### Your instructions
Keep to one stretch of the data below, the lines from the one with "专门的补丁以适用于本项目。 [75, 325]" up to and including the one with "átomos, un potencial", and return that stretch exactly.

### Data extracts
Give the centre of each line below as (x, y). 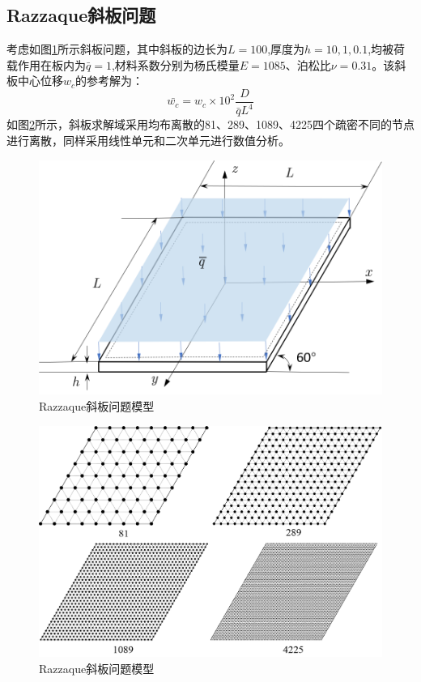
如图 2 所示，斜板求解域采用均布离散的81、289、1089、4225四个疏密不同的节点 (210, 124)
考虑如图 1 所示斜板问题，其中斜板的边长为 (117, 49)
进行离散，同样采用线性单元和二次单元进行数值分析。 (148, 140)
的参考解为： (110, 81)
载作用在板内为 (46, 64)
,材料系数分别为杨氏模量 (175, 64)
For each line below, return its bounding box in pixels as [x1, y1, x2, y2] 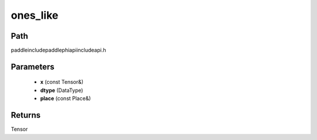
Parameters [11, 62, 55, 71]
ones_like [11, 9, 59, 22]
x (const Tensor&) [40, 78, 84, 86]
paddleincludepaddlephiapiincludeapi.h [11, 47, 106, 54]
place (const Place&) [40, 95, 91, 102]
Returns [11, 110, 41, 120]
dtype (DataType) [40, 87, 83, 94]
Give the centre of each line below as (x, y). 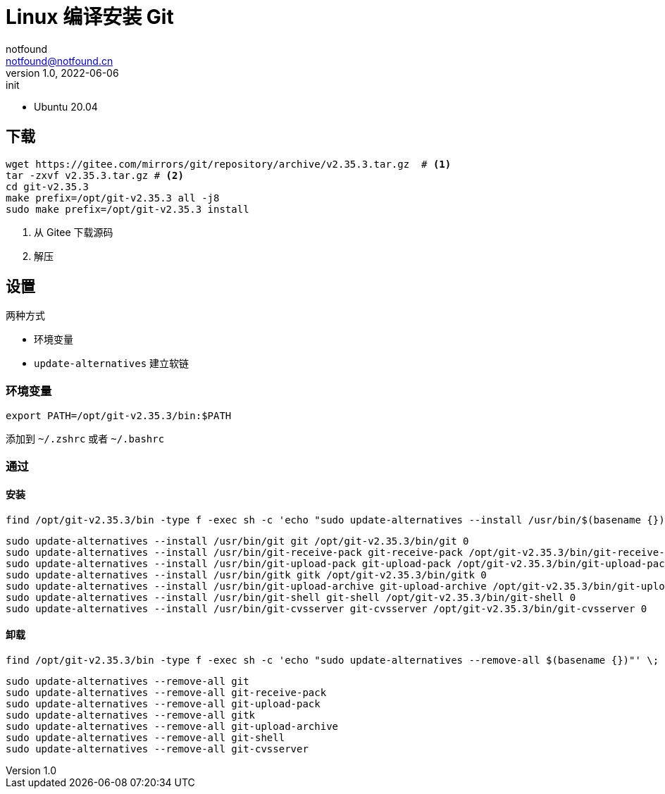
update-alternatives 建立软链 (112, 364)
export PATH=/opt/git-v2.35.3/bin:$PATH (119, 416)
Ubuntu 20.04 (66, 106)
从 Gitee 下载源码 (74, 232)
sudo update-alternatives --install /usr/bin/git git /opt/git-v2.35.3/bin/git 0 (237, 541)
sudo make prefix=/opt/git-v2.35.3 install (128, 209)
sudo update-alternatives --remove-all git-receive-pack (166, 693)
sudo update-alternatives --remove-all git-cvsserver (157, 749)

* * *

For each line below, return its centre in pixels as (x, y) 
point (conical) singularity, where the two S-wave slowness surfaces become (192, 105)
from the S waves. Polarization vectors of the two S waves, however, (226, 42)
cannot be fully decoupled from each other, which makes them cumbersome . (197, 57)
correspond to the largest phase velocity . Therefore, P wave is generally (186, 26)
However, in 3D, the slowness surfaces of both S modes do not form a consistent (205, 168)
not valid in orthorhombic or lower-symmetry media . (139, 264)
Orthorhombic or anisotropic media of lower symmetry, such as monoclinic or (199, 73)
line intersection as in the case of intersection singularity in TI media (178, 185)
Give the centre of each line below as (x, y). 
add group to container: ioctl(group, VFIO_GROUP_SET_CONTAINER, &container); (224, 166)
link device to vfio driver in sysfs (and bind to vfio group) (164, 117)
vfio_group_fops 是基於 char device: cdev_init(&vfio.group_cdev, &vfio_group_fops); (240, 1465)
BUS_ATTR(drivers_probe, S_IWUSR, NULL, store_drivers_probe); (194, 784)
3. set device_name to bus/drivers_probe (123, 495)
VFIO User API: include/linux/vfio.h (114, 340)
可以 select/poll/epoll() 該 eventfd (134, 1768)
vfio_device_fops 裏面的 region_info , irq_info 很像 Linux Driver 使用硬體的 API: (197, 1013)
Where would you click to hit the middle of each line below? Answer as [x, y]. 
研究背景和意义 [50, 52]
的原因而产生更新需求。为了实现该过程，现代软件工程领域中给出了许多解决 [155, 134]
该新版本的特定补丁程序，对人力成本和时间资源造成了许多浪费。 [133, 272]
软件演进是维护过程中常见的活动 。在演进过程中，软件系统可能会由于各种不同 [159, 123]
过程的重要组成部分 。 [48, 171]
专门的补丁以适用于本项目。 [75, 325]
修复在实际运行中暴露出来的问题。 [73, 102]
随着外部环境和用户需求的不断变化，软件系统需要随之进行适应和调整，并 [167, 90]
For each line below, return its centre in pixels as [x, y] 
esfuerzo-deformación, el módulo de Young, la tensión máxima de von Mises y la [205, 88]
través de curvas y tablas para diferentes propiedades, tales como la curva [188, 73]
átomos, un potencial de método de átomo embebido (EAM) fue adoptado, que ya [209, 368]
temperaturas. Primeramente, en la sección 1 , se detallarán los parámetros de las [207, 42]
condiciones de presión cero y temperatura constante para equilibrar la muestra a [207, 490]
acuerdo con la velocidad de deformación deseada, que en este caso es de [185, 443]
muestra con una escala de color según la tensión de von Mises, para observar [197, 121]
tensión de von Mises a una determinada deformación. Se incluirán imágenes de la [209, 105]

### Exercise answer
专门的补丁以适用于本项目。 [75, 325]
修复在实际运行中暴露出来的问题。 [73, 102]
随着外部环境和用户需求的不断变化，软件系统需要随之进行适应和调整，并 [167, 90]
For each line below, return its centre in pixels as [x, y] 
esfuerzo-deformación, el módulo de Young, la tensión máxima de von Mises y la [205, 88]
través de curvas y tablas para diferentes propiedades, tales como la curva [188, 73]
átomos, un potencial de método de átomo embebido (EAM) fue adoptado, que ya [209, 368]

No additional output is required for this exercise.